# MS-20 Solving Matrix Equations

### Organizers: Qing-Wen Wang (Shanghai University) and Yang Zhang (University of Manitoba)

Matrix equations are widely used in many scientific areas such as engineering, physics, system and control theory, computer science, and information science. The research on solvability conditions and structural representations of solutions to matrix equations is of central importance in matrix algebra as well as in general mathematics. The topics in this mini-symposium focus mainly on the solvability conditions, special and general solutions, structural representations to some matrix algebraic equations over various algebraic structures including fields, division rings, regular rings and so on. Moreover, efficient computing algorithms and their applications in system, control theory, and quantum computing will be discussed and explored.
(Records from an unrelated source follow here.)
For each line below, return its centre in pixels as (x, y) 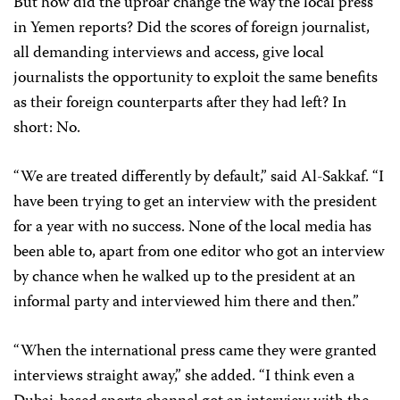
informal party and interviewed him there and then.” (186, 303)
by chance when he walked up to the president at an (184, 278)
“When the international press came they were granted (195, 352)
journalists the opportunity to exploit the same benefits (196, 79)
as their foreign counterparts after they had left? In (180, 104)
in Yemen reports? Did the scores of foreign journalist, (192, 29)
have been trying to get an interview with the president (195, 203)
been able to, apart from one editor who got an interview (199, 253)
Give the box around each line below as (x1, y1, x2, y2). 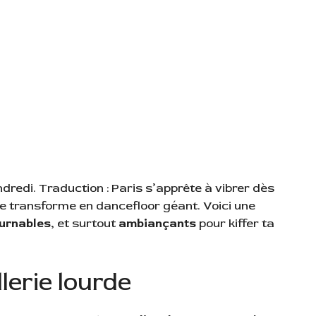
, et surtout (51, 215, 119, 231)
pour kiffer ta (196, 215, 274, 231)
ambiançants (119, 215, 196, 231)
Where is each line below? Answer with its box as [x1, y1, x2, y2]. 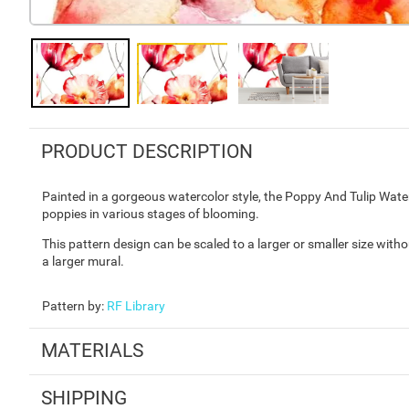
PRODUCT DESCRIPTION [40, 140, 253, 163]
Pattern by [42, 298, 101, 313]
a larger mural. [42, 253, 124, 268]
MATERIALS [40, 340, 143, 362]
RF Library [107, 298, 165, 313]
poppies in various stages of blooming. [42, 205, 259, 221]
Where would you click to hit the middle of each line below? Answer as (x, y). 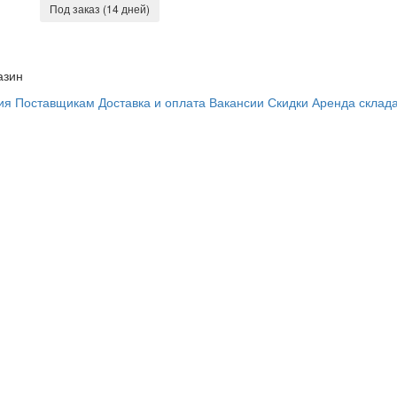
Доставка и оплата (152, 102)
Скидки (288, 102)
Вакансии (237, 102)
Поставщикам (55, 102)
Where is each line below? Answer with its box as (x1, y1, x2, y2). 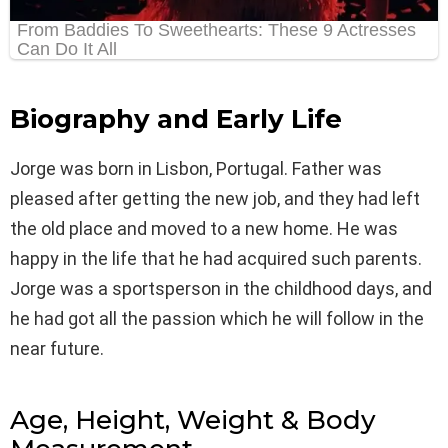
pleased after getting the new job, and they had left (10, 187, 420, 209)
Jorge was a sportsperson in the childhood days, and (10, 277, 432, 299)
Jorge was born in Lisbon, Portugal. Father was (10, 157, 382, 179)
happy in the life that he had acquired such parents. (10, 247, 422, 269)
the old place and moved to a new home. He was (10, 217, 398, 239)
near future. (10, 337, 104, 359)
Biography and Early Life (10, 102, 342, 135)
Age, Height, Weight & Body (10, 403, 376, 436)
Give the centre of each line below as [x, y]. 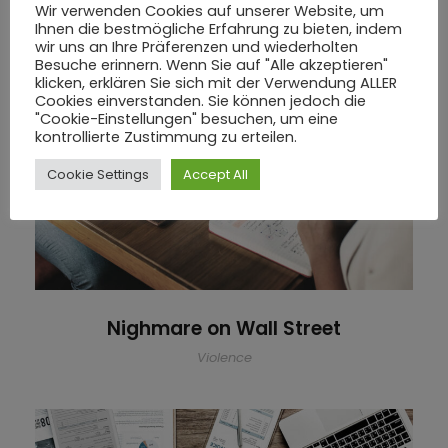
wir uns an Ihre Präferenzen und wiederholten [196, 47]
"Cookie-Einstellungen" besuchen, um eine [186, 119]
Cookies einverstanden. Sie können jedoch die [200, 101]
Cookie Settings [98, 174]
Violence [224, 357]
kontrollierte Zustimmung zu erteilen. [166, 137]
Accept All [215, 174]
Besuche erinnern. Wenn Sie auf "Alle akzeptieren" [211, 65]
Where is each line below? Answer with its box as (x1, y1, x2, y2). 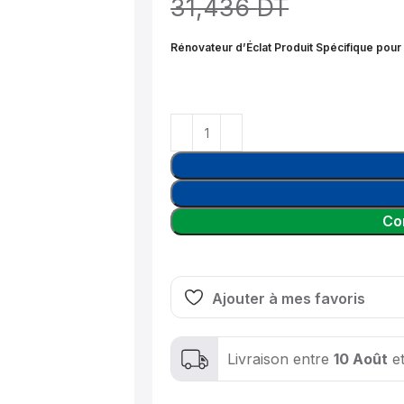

This mini-symposium will provide an important opportunity for experts in linear algebra, matrix theory, ring theory and computer science to exchange ideas, to share new results, and to work in collaboration.

### Speakers

**Eric King-wah Chu**, *Projection Methods for Riccati Equations*

**Özlem Esen**, *On the Diagonal Stability of Metzler Matrices*

**David Imberti**, *Condition Number of Krylov Matrices and Subspaces via Kronecker Product Structure*

**Yan-Fei Jing**, *Recent Progress on Block Krylov Subspace Methods for Linear Systems with Multiple Right-hand Sides*

**Volha Kushel**, *Matrix Scalings and Submatrices*

**Jin Liang**, *Monotonicity of certain maps of positive definite matrices*

**Xingping Sheng**, *A relaxed gradient based algorithm for solving generalized coupled Sylvester matrix equations*

**Caiqin Song**, *On solutions to the matrix equations XB-AX=CY and XB-A\widehat{X}=CY*

**Lizhu Sun**, *Solutions of multilinear systems and characterizations for spectral radius of tensors*

**Qing-Wen Wang**, *A System of Matrix Equations over the Quaternion Algebra with Applications*

**Guihai Yu**,*The single-Hook immanants of adjacency and Laplacian marices for complete graph and cycle.*

**Yang Zhang**, *Solving Ore matrix equations*